HOW TO COMPLETE THIS TASK
Exact reproduction of the listing is required. Pictures are not reproduced.

SUPPLIED DATA

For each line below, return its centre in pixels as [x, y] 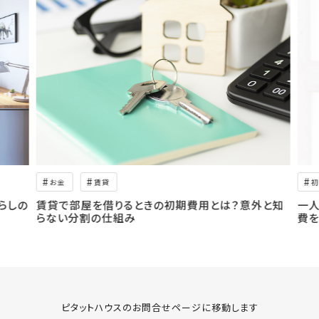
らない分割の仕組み [86, 217]
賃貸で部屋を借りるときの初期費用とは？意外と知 [160, 204]
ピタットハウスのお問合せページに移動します [159, 307]
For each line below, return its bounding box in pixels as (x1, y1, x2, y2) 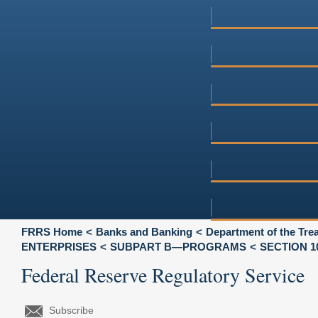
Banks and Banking (96, 225, 192, 238)
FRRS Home (21, 225, 82, 238)
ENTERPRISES (21, 240, 97, 253)
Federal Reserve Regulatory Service (21, 261, 305, 288)
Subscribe (49, 304, 94, 316)
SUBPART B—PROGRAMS (110, 240, 246, 253)
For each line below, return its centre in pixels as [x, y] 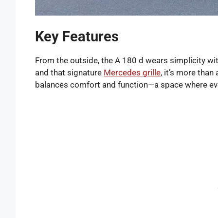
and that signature [69, 72]
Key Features [77, 36]
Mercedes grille [132, 72]

EXERCISE ANSWER
For each line below, return its centre in pixels as [x, y] 
らない分割の仕組み [86, 217]
賃貸で部屋を借りるときの初期費用とは？意外と知 [160, 204]
ピタットハウスのお問合せページに移動します [159, 307]
For each line below, return its bounding box in pixels as (x1, y1, x2, y2) 
Banks and Banking (96, 225, 192, 238)
FRRS Home (21, 225, 82, 238)
ENTERPRISES (21, 240, 97, 253)
Federal Reserve Regulatory Service (21, 261, 305, 288)
Subscribe (49, 304, 94, 316)
SUBPART B—PROGRAMS (110, 240, 246, 253)
For each line below, return its centre in pixels as [x, y] 
and that signature [69, 72]
Key Features [77, 36]
Mercedes grille [132, 72]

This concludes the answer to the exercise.